Qual foi a sua reação?
É claro que fiquei muito honrado. E pensei: porque não? Compreendi que era um desafio magnífico fazer qualquer coisa com aquele livro, que é tão apaixonante. Foi um processo muito longo, discutimos muito. E eu estava a terminar o meu livro, "O Reino".
Depois teve de adaptar o livro, que também não deve ter sido tarefa fácil.
O processo de escrita do argumento também foi longo. E de casting, de ateliês com as atrizes. Tudo isso fez com que só tivéssemos filmado na primavera de 2019. Acabámos o filme no início de 2020 e todos sabem o que aconteceu depois.
Mas como é que foi transformar o livro, que era de não ficção, numa obra de ficção?
O equivalente do livro em filme seria um documentário. E um documentário com a câmara escondida. Fazer um filme puramente documental, uma crónica, não me interessava muito, não sabia muito bem como iria ser.
A ficção foi sempre a única opção?
Para contar aquela história, precisava de a ficcionar, de a dramatizar. De mostrar que, mesmo que seja por uma boa causa, a personagem central mente. Não engana, mas mente. É o problema deontológico de muitos jornalistas.
Enquanto escritor, alguma vez se viu nessa situação?
Não propriamente. Porque simplesmente não é essa a minha técnica. Nunca fiz o que se chama jornalismo de imersão. Se quero escrever sobre neonazis, não iria ter com eles e dizer-lhes que também era um neonazi. Diria que a vida deles me interessava, enquanto seres humanos e que não os considerava necessariamente como assassinos, o que penso sinceramente, e que queria saber mais sobre eles. Se estiverem de acordo em falar comigo e em que eu passe algum tempo convosco muito bem, caso contrário, não há problema.
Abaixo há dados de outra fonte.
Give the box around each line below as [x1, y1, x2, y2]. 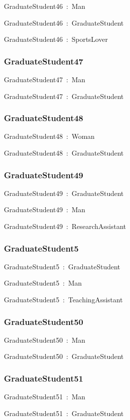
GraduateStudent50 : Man [4, 334, 86, 345]
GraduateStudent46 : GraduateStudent [4, 17, 124, 28]
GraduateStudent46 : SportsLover [4, 34, 108, 44]
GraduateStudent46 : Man [4, 1, 86, 11]
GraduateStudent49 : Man [4, 204, 86, 215]
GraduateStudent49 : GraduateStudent [4, 188, 124, 198]
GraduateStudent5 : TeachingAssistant [4, 294, 123, 304]
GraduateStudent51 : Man [4, 391, 86, 402]
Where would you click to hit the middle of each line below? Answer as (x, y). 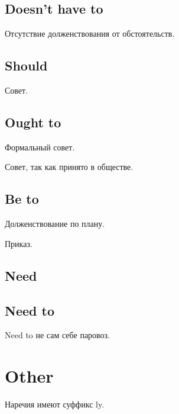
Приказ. (19, 243)
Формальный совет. (40, 147)
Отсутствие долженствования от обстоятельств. (90, 33)
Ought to (33, 122)
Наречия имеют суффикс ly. (55, 404)
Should (26, 65)
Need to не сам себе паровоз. (58, 335)
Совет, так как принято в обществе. (69, 167)
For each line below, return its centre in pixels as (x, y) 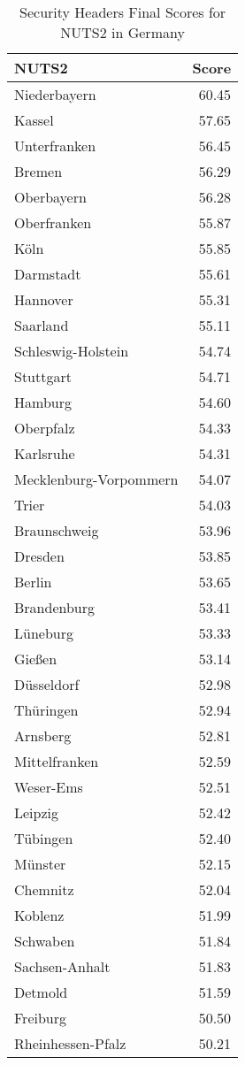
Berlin (33, 582)
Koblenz (39, 915)
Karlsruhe (45, 453)
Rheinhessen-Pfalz (70, 1043)
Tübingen (44, 838)
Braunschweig (57, 530)
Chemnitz (44, 889)
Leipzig (37, 812)

Qual tem sido a sua experiência?
Geralmente as pessoas aceitam. Mas é verdade que, no caso da imersão da Florence, ou da Marianne, no filme, obtêm-se coisas que não se conseguem obter de outra forma. Sobretudo a experiência real, física, do cansaço e da dureza do trabalho. Isso não se conseguia à mesa de um café, a conversar.
O livro já tem alguns anos. A condição de vida daquelas mulheres sofreu alguma alteração?
O que é descrito sobre a vida das mulheres da limpeza não mudou em nada. A situação até talvez tenha piorado. A história é de uma atualidade total. Os salários continuam a ser muito baixos. E a dificuldade é não só ter um trabalho, mas ter de fazer umas horas aqui, outras ali.
Que experiência é que aquelas mulheres lhe transmitiram?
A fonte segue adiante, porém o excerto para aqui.